This invention relates generally to computer pointing devices, and more particularly to pointing device buttons.
The adoption of the graphical user interface has provided a popular alternative to the command line interface which previously dominated the field of computing. Previously users had to memorize many command names and type in the appropriate command to control the computer. One of the realizations of the graphical user interface has been to make computing easier. To extend computing to a broad population, it is desirable to have an interface which does not require the user to learn and memorize intricate internal operations of the computer. Through the graphical user interface, objects and menus serve as reference choices and enable the design of more intuitive command sequences.
A key tool in working with a graphical user interface is a pointing device. A pointing device is an input device used to control an on-screen cursor for such actions as "pressing" on-screen buttons, choosing among a range of menu items, and selecting objects, cells or groups of words in a document. A pointing device also is used as a stylus in graphical applications for drawing lines and shapes. More recent functions include the "drag and drop" operation in which a displayed item is selected and moved elsewhere on the screen to perform a copy, move or delete operation.
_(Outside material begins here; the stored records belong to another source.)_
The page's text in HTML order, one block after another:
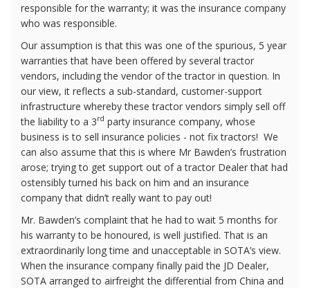
responsible for the warranty; it was the insurance company
who was responsible.
Our assumption is that this was one of the spurious, 5 year
warranties that have been offered by several tractor
vendors, including the vendor of the tractor in question. In
our view, it reflects a sub-standard, customer-support
infrastructure whereby these tractor vendors simply sell off
the liability to a 3rd party insurance company, whose
business is to sell insurance policies - not fix tractors! We
can also assume that this is where Mr Bawden’s frustration
arose; trying to get support out of a tractor Dealer that had
ostensibly turned his back on him and an insurance
company that didn’t really want to pay out!
Mr. Bawden’s complaint that he had to wait 5 months for
his warranty to be honoured, is well justified. That is an
extraordinarily long time and unacceptable in SOTA’s view.
When the insurance company finally paid the JD Dealer,
SOTA arranged to airfreight the differential from China and
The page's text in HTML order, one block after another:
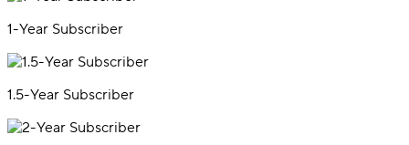
1-Year Subscriber
1.5-Year Subscriber
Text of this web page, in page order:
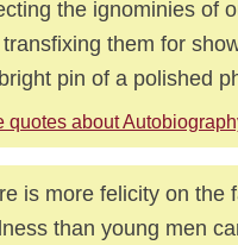
the ignominies of
them for
pin of a polished
quotes about
is more felicity on the
than young men
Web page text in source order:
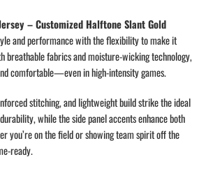
– Customized Halftone Slant Gold
and performance with the flexibility to make it
breathable fabrics and moisture-wicking technology,
comfortable—even in high-intensity games.
stitching, and lightweight build strike the ideal
while the side panel accents enhance both
you’re on the field or showing team spirit off the
ready.
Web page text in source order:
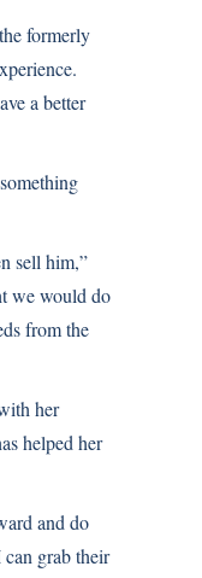
formerly
a better
sell him,”
we would do
from the
her
helped her
and do
grab their
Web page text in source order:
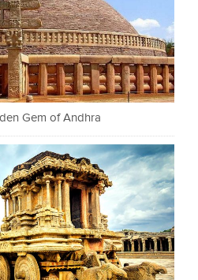
Gem of Andhra
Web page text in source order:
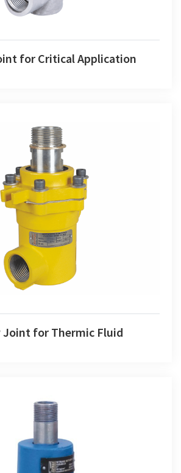
for Critical Application
Joint for Thermic Fluid
Joint for Thermic Fluid
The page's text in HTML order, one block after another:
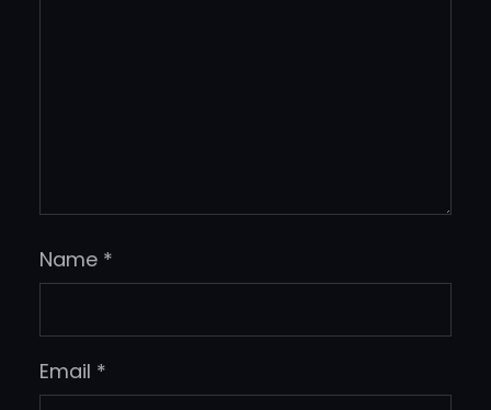
Name *
Email *
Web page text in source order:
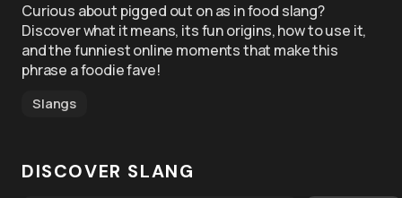
Curious about pigged out on as in food slang?
Discover what it means, its fun origins, how to use it,
and the funniest online moments that make this
phrase a foodie fave!
Slangs
DISCOVER SLANG
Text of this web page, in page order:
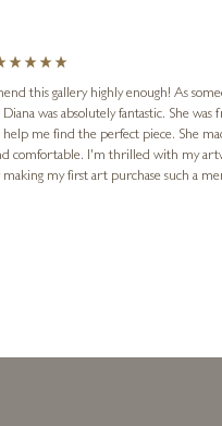
this gallery highly enough! As
was absolutely fantastic. She
help me find the perfect piece. She
comfortable. I'm thrilled with my
making my first art purchase such a
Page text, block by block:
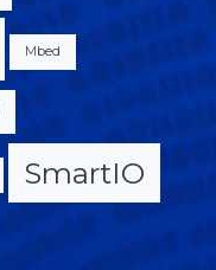
Mbed
SmartIO
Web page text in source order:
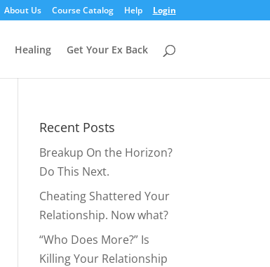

The most common pointing device is referred to as a mouse. The basic features of a mouse are a casing having a generally flat bottom surface, one or more buttons on a top surface, a ball protruding partially from the bottom surface, and a cable for connecting the mouse to the computer. The mouse is designed to be gripped with one hand and held slightly above a reference surface so that the ball remains in contact with the reference surface. As the mouse is moved, the ball rolls along the reference surface generating varying sensing signals at internal contacts adjacent to the ball. Other pointing devices include the graphical tablet, stylus, light pen, joystick, puck, trackball, and more recently, the isometric post (e.g., erasure-head pointing device such as IBM's Trackpoint) and the touchpad, (e.g., Apple Computer's Trackpad). The isometric post resembles a pencil-head eraser and is situated among keys of a keyboard. The isometric post protrudes up above the surrounding keys and is operated by applying directional pressure with a single finger in contact with the post. The touchpad has a generally planar surface and employs field distortion sensing, a form of capacitance sensing technology. The planar surface includes a covered grid of electrical conductors defining an electrical field. When a user touches the surface, the user's fingertip distorts a localized area of the electrical field. The grid is regularly scanned to sense the strength of any distortion at an electrical conductor. The row and column conductors exhibiting distortion indicate the user's finger location. Thus, finger motion, like mouse motion, can be tracked.
With the number of people using computers and the amount of time spent operating a computer increasing, ergonomic considerations for reducing operator fatigue and discomfort are increasingly important. With regard to pointing devices, easy, intuitive operation is desired. A shortcoming of the mouse for example, is the need to repeatedly move one's hand from the keyboard over to a separate mouse device. Improper body position and inconvenient spacing between the keyboard and the mouse can cause fatigue. This invention addresses the ergonomic and ease-of-use concerns associated with pointing devices, and particularly such concerns associated with notebook computer pointing devices.